## Exercise prompt
Transcribe the entries exactly. Omit the pictures.

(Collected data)
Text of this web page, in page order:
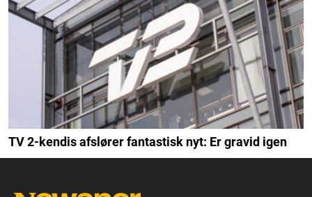
TV 2-kendis afslører fantastisk nyt: Er gravid igen
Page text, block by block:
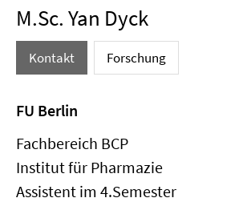
M.Sc. Yan Dyck
Kontakt Forschung
FU Berlin
Fachbereich BCP
Institut für Pharmazie
Assistent im 4.Semester
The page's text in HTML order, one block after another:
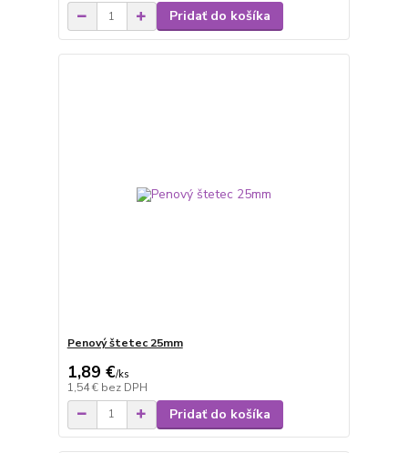
Pridať do košíka
Penový štetec 25mm
1,89 €/ks
1,54 € bez DPH
Pridať do košíka

## Solution for this task
Text of this web page, in page order:
TV 2-kendis afslører fantastisk nyt: Er gravid igen
Page text, block by block:
M.Sc. Yan Dyck
Kontakt Forschung
FU Berlin
Fachbereich BCP
Institut für Pharmazie
Assistent im 4.Semester
The page's text in HTML order, one block after another:
Pridať do košíka
Penový štetec 25mm
1,89 €/ks
1,54 € bez DPH
Pridať do košíka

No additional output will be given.